Tables 2 and 3 show the estimation results using the above method. After calculating the internal power, the switching power can be estimated as 30% of the internal power. Since there is no accurate load and switching data, this value is only a rough estimate. Such an estimate is mainly used to compare the power consumption of different design schemes, rather than to predict the actual power consumption of the chip. However, as mentioned above, the approximate estimate at the RTL level can indeed provide a reference for the feasibility of the chip design in the early stage.
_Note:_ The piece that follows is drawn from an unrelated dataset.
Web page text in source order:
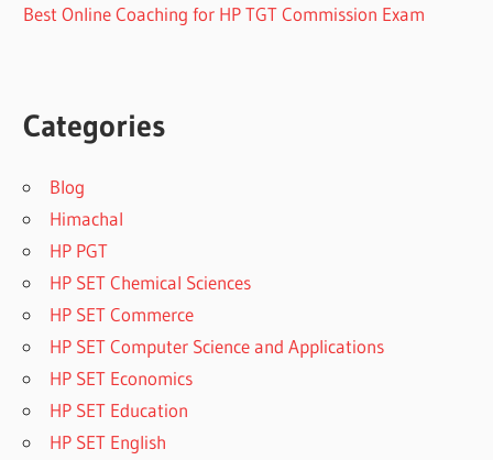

Leakage power can be estimated based on leakage data for each cell type. Since leakage is different in the high and low states, leakage power analysis must be performed based on the static probability of a signal being in a certain logic state. The static probability is expressed as a number between 0 and 1, and this value can be estimated based on the function of the signal. For example, a low-active reset signal will generally have a static probability (SP1) of logic "1" equal to or close to 1.0 (100%). For a data bus signal, its SP1 can usually be assumed to be 0.5 (50%) unless some architectural characteristics suggest otherwise. After the library is selected, the static probability can be calculated during simulation by comparing the time the signal is in a particular logic state to the total simulation time.

Gate-Level Power Analysis

After synthesis is complete, it is possible to get fairly accurate power estimates from Power Compiler based on the actual gate count and the activity from simulation. The inaccuracies in the estimate come from the activity and pre-placement wire load values. Accuracy can be improved by generating a SAIF file from gate-level simulation. In VCS, the same instructions as in Figure 3 can be used to generate the SAIF file, except that the first instruction should be changed to:

$set_gate_level_monitoring ("on");

It is important to emphasize again that the activity values ​​are only accurate if the simulation vectors represent the actual application behavior. The Physical Compiler tool uses the write_parasitics -distributed directive after physical optimization to improve the accuracy of loads. This directive produces annotated S

teiner paths and parasitic resistance and capacitance estimates.

After layout is complete, gate-level simulation can generate VCD (Value Change Dump) files for PrimePower analysis. The VCD file records a signal value during simulation and provides information on the design's node activity, structural data system connectivity, path delays, timing, and events.

If the chip has a large number of I/Os, switching at high speeds and driving long lines, it may become a significant factor in inaccurate estimates. If the design goal requires accurate rather than worst-case power estimates, the lumped load model of the I/O may produce overly pessimistic estimates. For more accurate results, HSPICE simulations can be performed using accurate distributed impedance models in key I/O cell types. The power of the I/O cell can then be calculated using numerical methods that determine the charge and energy of each rising/falling edge. After obtaining the current and time outputs of HSPICE, the internal power of each transient can be calculated using the trapezoidal integration method (such as in Matlab software). The I/O activity recorded in the PrimePower analysis can be used to scale the I/O power, and the total I/O power can be combined with the core power for an overall power estimate. To illustrate the differences in power estimates obtained using the estimation method described in this article at different design stages and implementation cycles, Figure 4 shows an example of a high-speed FIR filter block in a DSP design. This example demonstrates that power estimates can vary depending on the accuracy of the information provided. The figure also shows how the power estimate of the example block changes at four different stages in the design flow:

(1) Example 1 - Power estimate using worst-case switching and line load estimates;

(2) Example 2 - Power estimate using more accurate line load estimates and worst-case switching;

(3) Example 3 - Power estimate using accurate line load estimates and actual activity;

(4) Example 4 - Power estimate using accurate line load (after extraction) and actual activity based on accurate SPICE simulation.